Testing & QA

AI Code Review: What Human Reviewers Should Look For

Clarvia Team
Author
May 22, 2025
6 min read
AI Code Review: What Human Reviewers Should Look For

Last month, an AI-generated function passed every test and looked flawless. It also called an API method that doesn't exist.

The code compiled. The types checked out. The logic read beautifully. But stripe.customers.archiveBatch() is a hallucination -- Stripe has never offered that endpoint. A human reviewer caught it in 30 seconds. Without that review, it would have crashed in production at 2 AM on a Saturday.

AI-generated code demands a fundamentally different review mindset. You're not checking for typos anymore. You're hunting for plausible lies.

Why AI Code Review Is Different

Humans and AI fail in opposite directions. Understanding this pattern is worth more than any checklist:

Humans tend to:

  • Make typos and syntax errors (easy to catch)
  • Forget edge cases they didn't think of
  • Write inconsistent code when tired at 11 PM
  • Take shortcuts under deadline pressure
  • AI tends to:

  • Generate syntactically perfect but semantically wrong code
  • Miss project-specific conventions it was never taught
  • Over-engineer simple problems into enterprise-grade abstractions
  • Hallucinate APIs, methods, or patterns that don't exist anywhere
  • Handle the happy path beautifully while ignoring every edge case
  • The scary part: AI mistakes look more professional than human mistakes. That's what makes them dangerous.
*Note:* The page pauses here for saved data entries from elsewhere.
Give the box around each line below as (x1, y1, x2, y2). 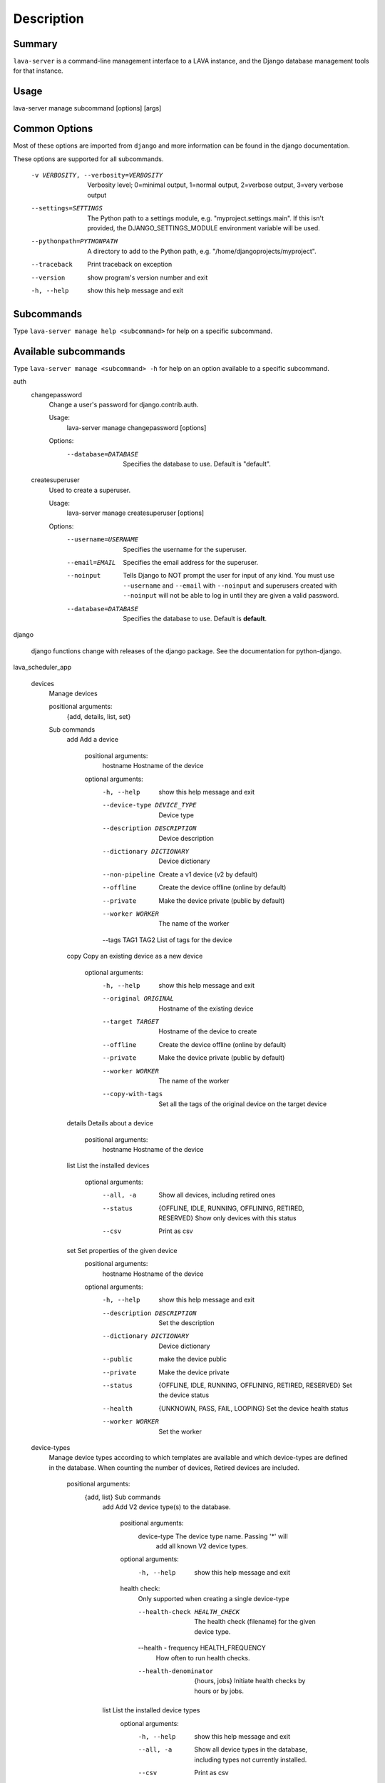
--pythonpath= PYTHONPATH (31, 237, 118, 245)
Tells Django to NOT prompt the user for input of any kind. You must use (123, 571, 335, 580)
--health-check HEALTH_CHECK (138, 1608, 240, 1616)
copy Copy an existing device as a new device (66, 952, 203, 961)
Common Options (13, 123, 93, 135)
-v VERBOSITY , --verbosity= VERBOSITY (31, 171, 163, 180)
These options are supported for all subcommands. (13, 154, 164, 163)
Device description (158, 834, 214, 842)
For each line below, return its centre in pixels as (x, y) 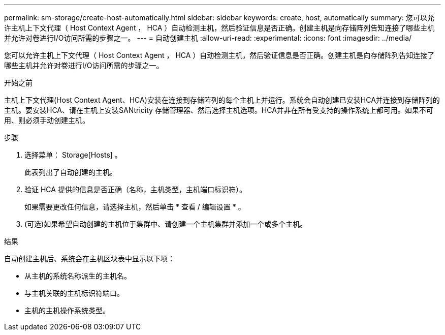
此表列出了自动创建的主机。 (71, 172)
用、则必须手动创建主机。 (47, 120)
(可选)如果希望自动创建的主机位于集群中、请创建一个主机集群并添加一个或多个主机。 (166, 224)
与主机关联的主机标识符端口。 (74, 293)
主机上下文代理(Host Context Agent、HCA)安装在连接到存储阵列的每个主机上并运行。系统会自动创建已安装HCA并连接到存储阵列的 (222, 100)
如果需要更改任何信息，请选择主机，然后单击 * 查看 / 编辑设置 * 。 (135, 207)
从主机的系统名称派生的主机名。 (78, 276)
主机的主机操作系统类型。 (67, 310)
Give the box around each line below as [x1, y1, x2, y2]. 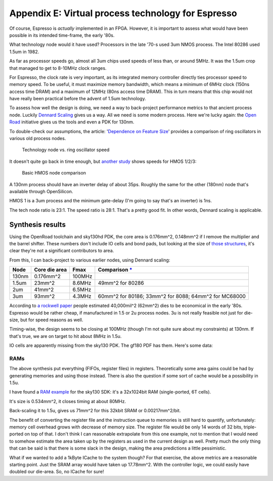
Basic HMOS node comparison [22, 170, 86, 176]
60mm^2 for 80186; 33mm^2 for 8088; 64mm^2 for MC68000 [98, 293, 246, 300]
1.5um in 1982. [9, 49, 39, 55]
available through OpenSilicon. [9, 188, 73, 194]
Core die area [34, 266, 67, 273]
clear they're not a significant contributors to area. [9, 248, 114, 254]
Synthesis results [9, 220, 66, 229]
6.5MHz [72, 286, 92, 293]
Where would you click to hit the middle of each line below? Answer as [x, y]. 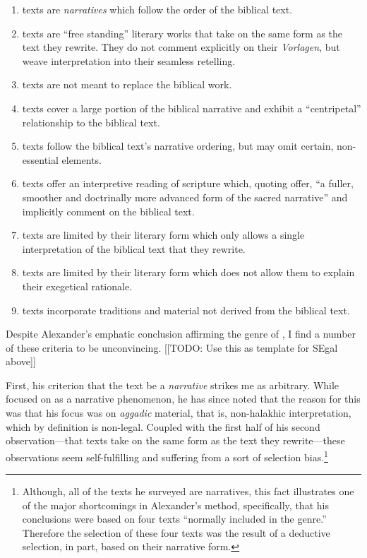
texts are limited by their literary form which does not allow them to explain [188, 272]
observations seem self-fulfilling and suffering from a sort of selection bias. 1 [167, 456]
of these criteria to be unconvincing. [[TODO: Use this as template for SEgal [172, 347]
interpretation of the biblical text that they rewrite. [134, 248]
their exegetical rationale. [77, 286]
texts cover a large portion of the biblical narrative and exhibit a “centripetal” [192, 108]
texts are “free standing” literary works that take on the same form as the [182, 33]
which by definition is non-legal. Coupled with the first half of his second [163, 426]
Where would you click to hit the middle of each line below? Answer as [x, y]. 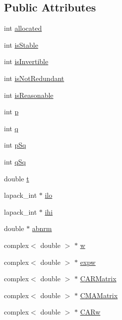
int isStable [21, 44]
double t [17, 178]
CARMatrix [98, 279]
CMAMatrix [99, 295]
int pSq [15, 145]
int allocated [23, 28]
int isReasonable [29, 95]
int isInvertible [26, 61]
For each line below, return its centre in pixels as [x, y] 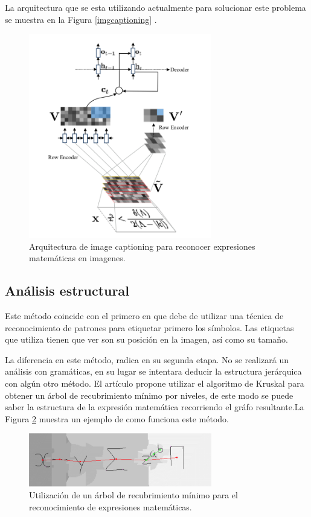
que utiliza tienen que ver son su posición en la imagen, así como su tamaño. [146, 339]
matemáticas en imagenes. [77, 258]
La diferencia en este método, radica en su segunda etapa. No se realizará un [147, 359]
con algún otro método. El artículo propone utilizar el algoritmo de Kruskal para [155, 383]
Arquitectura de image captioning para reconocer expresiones [142, 246]
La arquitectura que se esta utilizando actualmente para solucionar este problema [155, 7]
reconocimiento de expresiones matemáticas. [111, 506]
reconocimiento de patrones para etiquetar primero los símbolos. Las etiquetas [149, 327]
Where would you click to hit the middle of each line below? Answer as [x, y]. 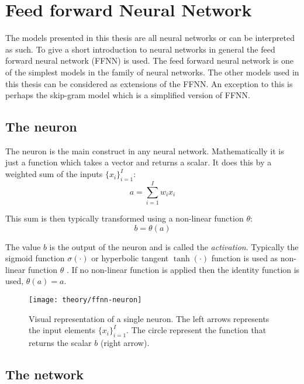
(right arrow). [125, 343]
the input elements [62, 330]
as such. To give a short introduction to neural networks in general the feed [140, 49]
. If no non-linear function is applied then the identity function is [183, 269]
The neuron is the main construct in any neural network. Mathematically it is [145, 151]
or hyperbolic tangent [130, 258]
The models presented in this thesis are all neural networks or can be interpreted [150, 38]
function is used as [245, 258]
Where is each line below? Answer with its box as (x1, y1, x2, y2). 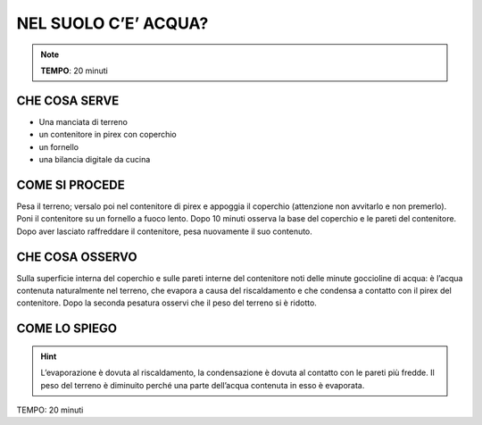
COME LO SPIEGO (16, 321, 118, 337)
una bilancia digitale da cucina (38, 154, 151, 165)
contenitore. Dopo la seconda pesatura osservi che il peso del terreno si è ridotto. (16, 297, 317, 308)
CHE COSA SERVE (16, 93, 120, 108)
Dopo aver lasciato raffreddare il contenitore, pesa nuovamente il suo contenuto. (16, 226, 312, 237)
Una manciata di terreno (38, 116, 129, 127)
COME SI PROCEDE (16, 177, 125, 192)
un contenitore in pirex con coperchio (38, 129, 178, 140)
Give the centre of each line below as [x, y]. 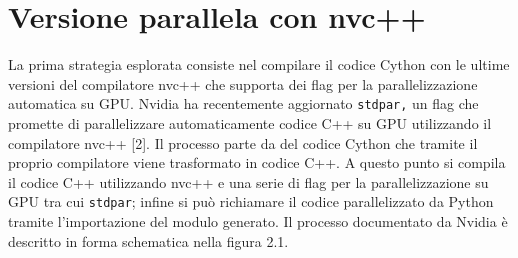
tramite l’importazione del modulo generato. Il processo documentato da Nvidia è [258, 221]
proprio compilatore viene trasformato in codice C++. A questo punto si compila [257, 162]
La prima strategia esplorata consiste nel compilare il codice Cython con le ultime [259, 64]
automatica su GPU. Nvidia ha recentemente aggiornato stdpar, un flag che [243, 103]
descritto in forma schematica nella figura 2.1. [148, 240]
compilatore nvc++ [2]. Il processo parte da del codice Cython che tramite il [243, 142]
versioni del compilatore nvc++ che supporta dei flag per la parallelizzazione [243, 83]
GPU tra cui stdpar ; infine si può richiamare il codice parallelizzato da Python [251, 201]
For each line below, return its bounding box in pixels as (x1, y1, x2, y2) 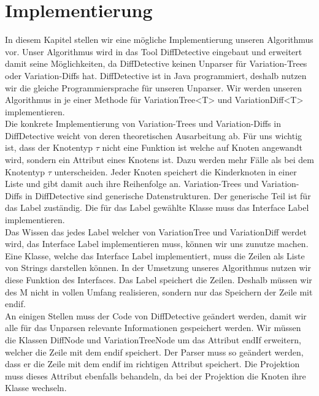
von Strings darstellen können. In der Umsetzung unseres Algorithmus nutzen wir (5, 261, 311, 274)
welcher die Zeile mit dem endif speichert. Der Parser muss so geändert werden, (5, 345, 304, 358)
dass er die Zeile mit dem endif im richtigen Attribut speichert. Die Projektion (5, 357, 300, 370)
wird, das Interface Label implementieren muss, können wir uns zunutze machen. (5, 237, 309, 250)
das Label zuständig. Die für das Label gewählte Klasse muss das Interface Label (5, 201, 309, 214)
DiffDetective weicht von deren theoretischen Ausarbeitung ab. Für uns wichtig (5, 129, 302, 142)
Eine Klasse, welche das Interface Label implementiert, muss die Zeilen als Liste (5, 249, 305, 262)
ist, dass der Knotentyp (5, 141, 93, 154)
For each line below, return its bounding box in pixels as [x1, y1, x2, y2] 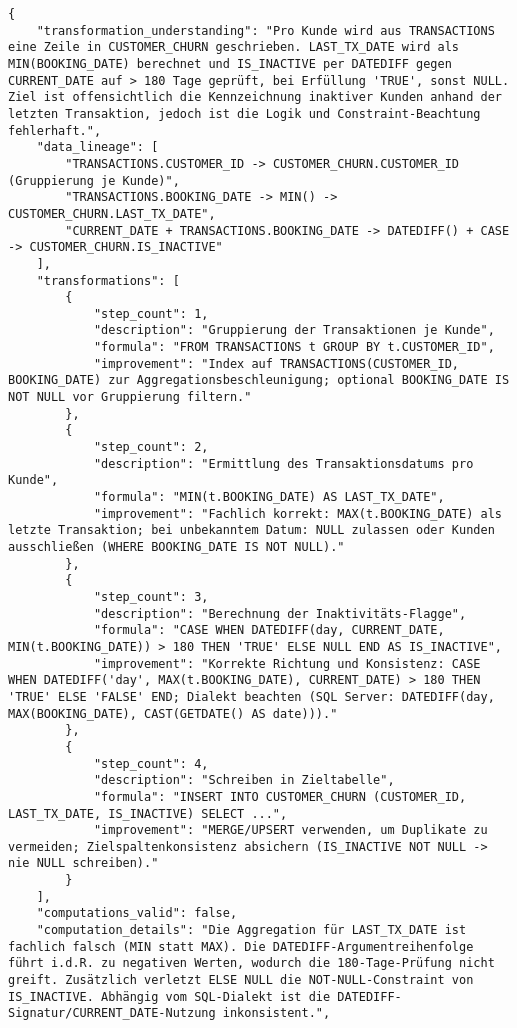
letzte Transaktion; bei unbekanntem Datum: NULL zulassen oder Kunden [8, 523, 495, 538]
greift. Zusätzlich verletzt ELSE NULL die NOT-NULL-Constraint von [8, 973, 474, 988]
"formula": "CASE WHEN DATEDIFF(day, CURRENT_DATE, [93, 623, 445, 638]
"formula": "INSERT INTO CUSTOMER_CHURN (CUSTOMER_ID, [93, 789, 467, 804]
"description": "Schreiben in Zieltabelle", [93, 773, 395, 788]
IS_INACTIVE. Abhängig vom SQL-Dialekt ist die [8, 989, 331, 1004]
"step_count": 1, [93, 306, 209, 321]
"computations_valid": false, [36, 906, 238, 921]
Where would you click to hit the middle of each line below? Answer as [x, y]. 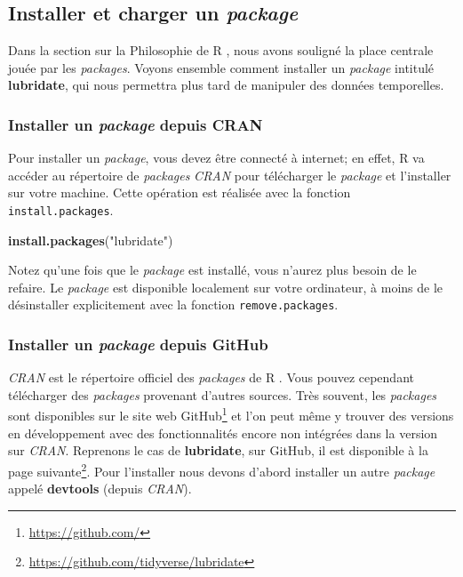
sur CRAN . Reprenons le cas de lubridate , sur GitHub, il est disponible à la [218, 450]
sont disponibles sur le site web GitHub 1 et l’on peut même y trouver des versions [231, 414]
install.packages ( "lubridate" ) [91, 240]
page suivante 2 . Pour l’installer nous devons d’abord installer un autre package [222, 469]
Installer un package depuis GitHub [138, 344]
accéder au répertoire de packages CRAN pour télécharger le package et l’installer [230, 175]
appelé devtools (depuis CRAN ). [100, 489]
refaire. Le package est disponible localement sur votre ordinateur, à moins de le [226, 287]
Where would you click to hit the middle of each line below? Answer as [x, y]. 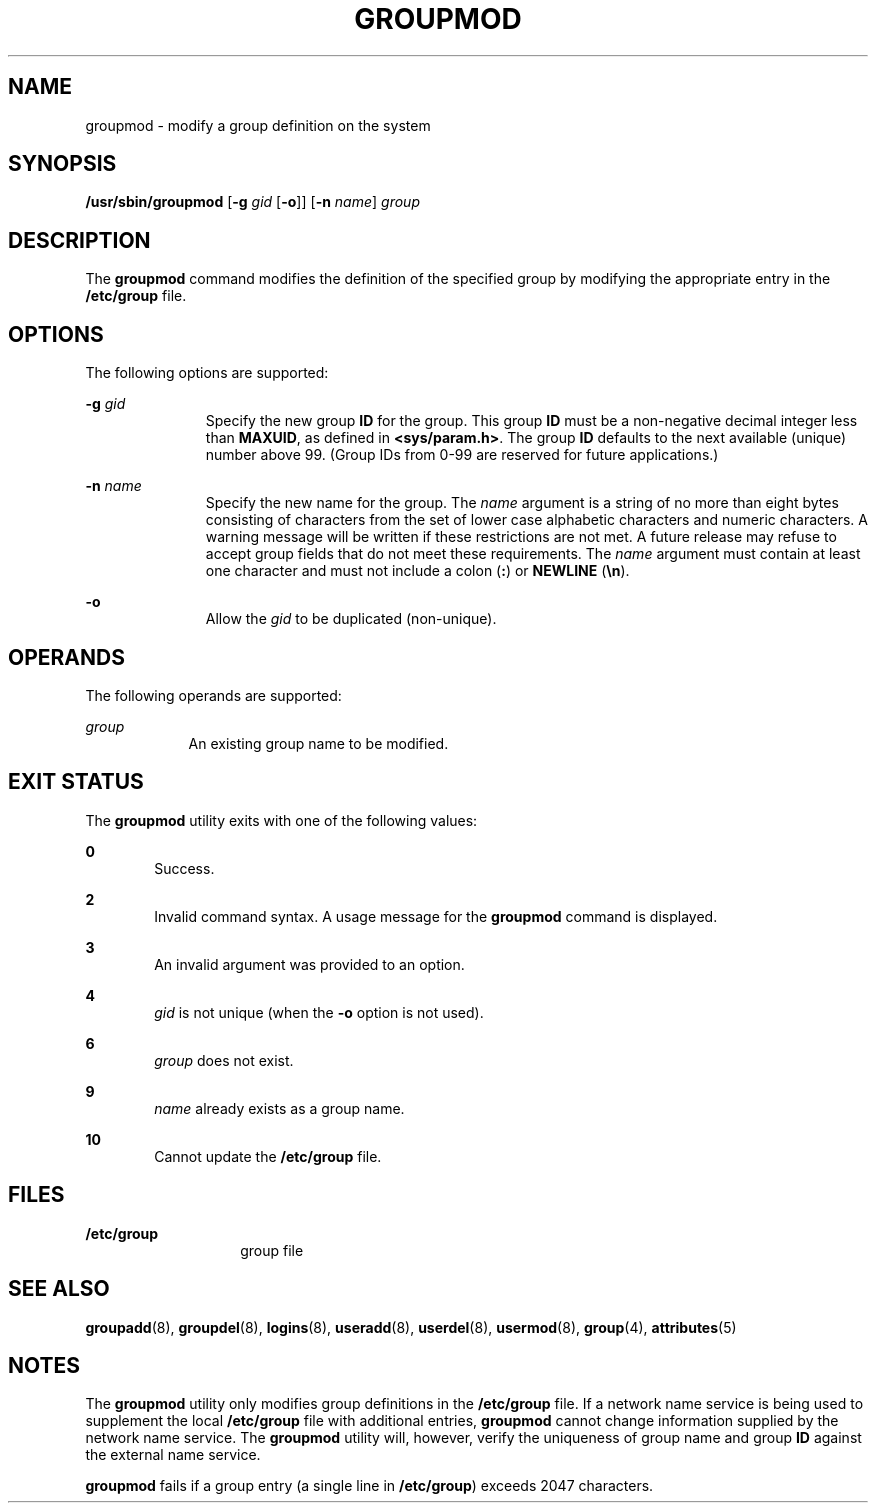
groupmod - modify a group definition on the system [258, 125]
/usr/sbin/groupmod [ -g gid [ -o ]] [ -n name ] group [252, 202]
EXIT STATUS [76, 782]
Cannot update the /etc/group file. [268, 1156]
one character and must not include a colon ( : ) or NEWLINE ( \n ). [417, 571]
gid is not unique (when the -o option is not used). [319, 1012]
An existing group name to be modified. [318, 743]
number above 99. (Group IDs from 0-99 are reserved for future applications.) [462, 455]

    The AI Code Review Checklist

    1. Verify It Actually Works

    Never trust code you haven't executed. AI generates plausible-looking code that fails silently in 12-15% of cases:

    • Run the code. Don't just read it -- execute it with real inputs.
    • Test the happy path. Does the basic flow complete without errors?
    • Test edge cases. Empty inputs, nulls, boundary values, Unicode strings.
    • Check error scenarios. Kill the database connection mid-request. What happens?

    Looking correct and being correct are two different things entirely.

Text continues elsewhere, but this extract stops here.